Source data START
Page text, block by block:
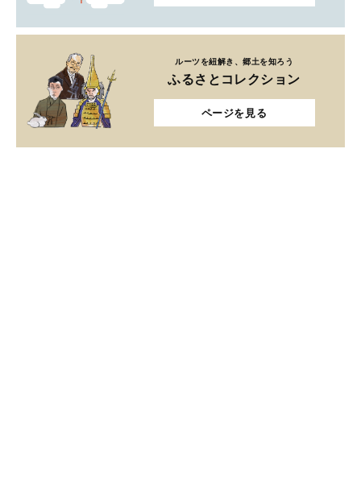
ルーツを紐解き、郷土を知ろう
ふるさとコレクション
ページを見る
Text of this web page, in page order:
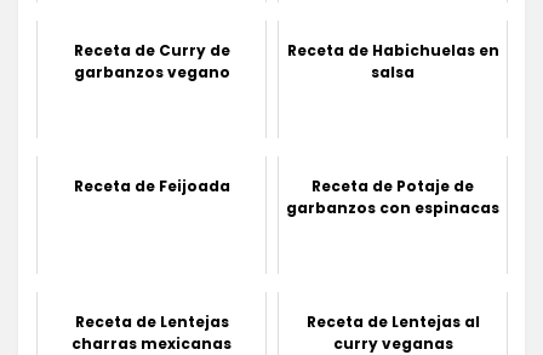
Receta de Curry de
garbanzos vegano
Receta de Habichuelas en
salsa
Receta de Feijoada
Receta de Potaje de
garbanzos con espinacas
Receta de Lentejas
charras mexicanas
Receta de Lentejas al
curry veganas
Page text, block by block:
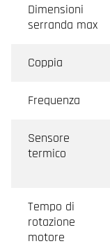
Dimensioni
serranda max
Coppia
Frequenza
Sensore
termico
Tempo di
rotazione
motore
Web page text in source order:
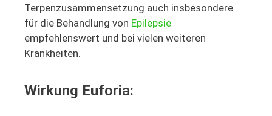
Terpenzusammensetzung auch insbesondere
für die Behandlung von Epilepsie
empfehlenswert und bei vielen weiteren
Krankheiten.
Wirkung Euforia:
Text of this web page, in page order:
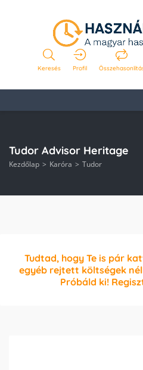
Keresés Profil
Tudor Advisor Heritage
Kezdőlap Karóra Tudor
Tudtad, hogy Te is pár
egyéb rejtett költségek
Próbáld ki!
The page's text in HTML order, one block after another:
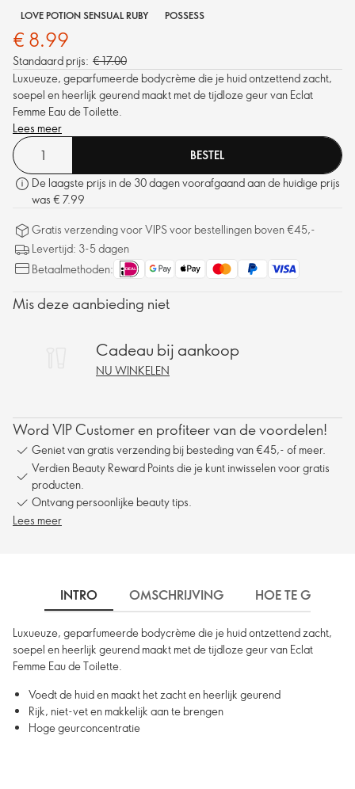
LOVE POTION SENSUAL RUBY
POSSESS
€ 8.99
Standaard prijs: € 17.00
Luxueuze, geparfumeerde bodycrème die je huid ontzettend zacht,
soepel en heerlijk geurend maakt met de tijdloze geur van Eclat
Femme Eau de Toilette.
Lees meer
BESTEL
De laagste prijs in de 30 dagen voorafgaand aan de huidige prijs
was € 7.99
Gratis verzending voor VIPS voor bestellingen boven €45,-
Levertijd: 3-5 dagen
Betaalmethoden:
Mis deze aanbieding niet
Cadeau bij aankoop
NU WINKELEN
Word VIP Customer en profiteer van de voordelen!
Geniet van gratis verzending bij besteding van €45,- of meer.
Verdien Beauty Reward Points die je kunt inwisselen voor gratis
producten.
Ontvang persoonlijke beauty tips.
Lees meer
INTRO OMSCHRIJVING HOE TE
Luxueuze, geparfumeerde bodycrème die je huid ontzettend zacht,
soepel en heerlijk geurend maakt met de tijdloze geur van Eclat
Femme Eau de Toilette.
Voedt de huid en maakt het zacht en heerlijk geurend
Rijk, niet-vet en makkelijk aan te brengen
Hoge geurconcentratie
Source data END
Your output should be the lines above from the one that contains "Web page text" through the one that contains "Tudtad, hogy Te is pár", word for word, with pictures left out.

*Solution*:
Web page text in source order:
Terpenzusammensetzung auch insbesondere
für die Behandlung von Epilepsie
empfehlenswert und bei vielen weiteren
Krankheiten.
Wirkung Euforia:
Text of this web page, in page order:
Keresés Profil
Tudor Advisor Heritage
Kezdőlap Karóra Tudor
Tudtad, hogy Te is pár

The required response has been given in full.